- Problem description -
Reproduce exactly the lines of the listing from the one containing "DESY 16-176, MCTP 16-20 (94, 12)" to its final line, both included.

- Extracted records -
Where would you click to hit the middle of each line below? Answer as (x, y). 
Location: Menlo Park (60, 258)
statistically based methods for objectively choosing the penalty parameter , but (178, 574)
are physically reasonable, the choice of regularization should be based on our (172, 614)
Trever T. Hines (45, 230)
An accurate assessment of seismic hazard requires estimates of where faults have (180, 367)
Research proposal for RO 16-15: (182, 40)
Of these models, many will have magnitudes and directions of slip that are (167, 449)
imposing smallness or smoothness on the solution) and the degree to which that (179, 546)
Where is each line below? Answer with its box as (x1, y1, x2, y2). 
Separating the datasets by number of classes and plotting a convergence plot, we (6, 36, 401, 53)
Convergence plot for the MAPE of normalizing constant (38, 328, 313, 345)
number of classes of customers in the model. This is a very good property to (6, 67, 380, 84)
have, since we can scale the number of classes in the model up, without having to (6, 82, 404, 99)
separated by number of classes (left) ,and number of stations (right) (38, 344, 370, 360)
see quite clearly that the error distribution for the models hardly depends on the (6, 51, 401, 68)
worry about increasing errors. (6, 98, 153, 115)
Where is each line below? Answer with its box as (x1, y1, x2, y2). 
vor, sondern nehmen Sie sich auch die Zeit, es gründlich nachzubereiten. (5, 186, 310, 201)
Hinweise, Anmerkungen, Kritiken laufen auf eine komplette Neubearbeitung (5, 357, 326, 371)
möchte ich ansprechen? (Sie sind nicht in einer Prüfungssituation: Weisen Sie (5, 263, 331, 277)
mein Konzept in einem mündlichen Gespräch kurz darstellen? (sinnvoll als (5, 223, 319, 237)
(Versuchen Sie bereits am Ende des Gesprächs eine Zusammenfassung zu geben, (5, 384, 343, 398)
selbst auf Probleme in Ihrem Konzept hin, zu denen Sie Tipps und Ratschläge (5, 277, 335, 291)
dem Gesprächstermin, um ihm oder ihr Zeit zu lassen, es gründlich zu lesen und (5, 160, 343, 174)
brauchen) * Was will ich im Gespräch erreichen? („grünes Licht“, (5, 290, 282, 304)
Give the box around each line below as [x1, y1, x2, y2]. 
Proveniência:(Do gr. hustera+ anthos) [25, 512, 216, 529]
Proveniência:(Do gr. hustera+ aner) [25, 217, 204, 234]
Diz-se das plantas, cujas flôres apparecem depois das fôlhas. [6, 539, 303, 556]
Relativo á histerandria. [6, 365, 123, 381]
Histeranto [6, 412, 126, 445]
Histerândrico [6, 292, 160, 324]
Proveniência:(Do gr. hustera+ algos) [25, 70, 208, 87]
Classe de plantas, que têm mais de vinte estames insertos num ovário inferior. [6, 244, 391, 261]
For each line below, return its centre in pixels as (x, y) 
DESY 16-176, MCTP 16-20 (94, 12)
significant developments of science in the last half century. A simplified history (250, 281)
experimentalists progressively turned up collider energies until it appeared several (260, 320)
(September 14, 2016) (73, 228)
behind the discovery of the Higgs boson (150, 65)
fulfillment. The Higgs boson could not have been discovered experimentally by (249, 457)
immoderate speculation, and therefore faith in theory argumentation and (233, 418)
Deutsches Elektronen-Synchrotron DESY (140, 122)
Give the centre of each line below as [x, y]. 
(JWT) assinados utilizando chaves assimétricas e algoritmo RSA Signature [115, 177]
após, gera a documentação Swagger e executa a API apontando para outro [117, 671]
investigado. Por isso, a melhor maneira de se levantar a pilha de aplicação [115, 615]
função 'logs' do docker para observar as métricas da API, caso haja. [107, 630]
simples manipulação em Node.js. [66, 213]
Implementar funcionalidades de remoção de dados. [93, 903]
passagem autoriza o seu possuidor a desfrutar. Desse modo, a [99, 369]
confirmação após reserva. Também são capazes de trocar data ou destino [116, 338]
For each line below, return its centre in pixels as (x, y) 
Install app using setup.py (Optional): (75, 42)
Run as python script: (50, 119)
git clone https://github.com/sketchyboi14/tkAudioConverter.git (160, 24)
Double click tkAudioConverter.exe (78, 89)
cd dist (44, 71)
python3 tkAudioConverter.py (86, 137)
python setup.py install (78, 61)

- Solved problem -
DESY 16-176, MCTP 16-20 (94, 12)
significant developments of science in the last half century. A simplified history (250, 281)
experimentalists progressively turned up collider energies until it appeared several (260, 320)
(September 14, 2016) (73, 228)
behind the discovery of the Higgs boson (150, 65)
fulfillment. The Higgs boson could not have been discovered experimentally by (249, 457)
immoderate speculation, and therefore faith in theory argumentation and (233, 418)
Deutsches Elektronen-Synchrotron DESY (140, 122)
Give the centre of each line below as [x, y]. 
(JWT) assinados utilizando chaves assimétricas e algoritmo RSA Signature [115, 177]
após, gera a documentação Swagger e executa a API apontando para outro [117, 671]
investigado. Por isso, a melhor maneira de se levantar a pilha de aplicação [115, 615]
função 'logs' do docker para observar as métricas da API, caso haja. [107, 630]
simples manipulação em Node.js. [66, 213]
Implementar funcionalidades de remoção de dados. [93, 903]
passagem autoriza o seu possuidor a desfrutar. Desse modo, a [99, 369]
confirmação após reserva. Também são capazes de trocar data ou destino [116, 338]
For each line below, return its centre in pixels as (x, y) 
Install app using setup.py (Optional): (75, 42)
Run as python script: (50, 119)
git clone https://github.com/sketchyboi14/tkAudioConverter.git (160, 24)
Double click tkAudioConverter.exe (78, 89)
cd dist (44, 71)
python3 tkAudioConverter.py (86, 137)
python setup.py install (78, 61)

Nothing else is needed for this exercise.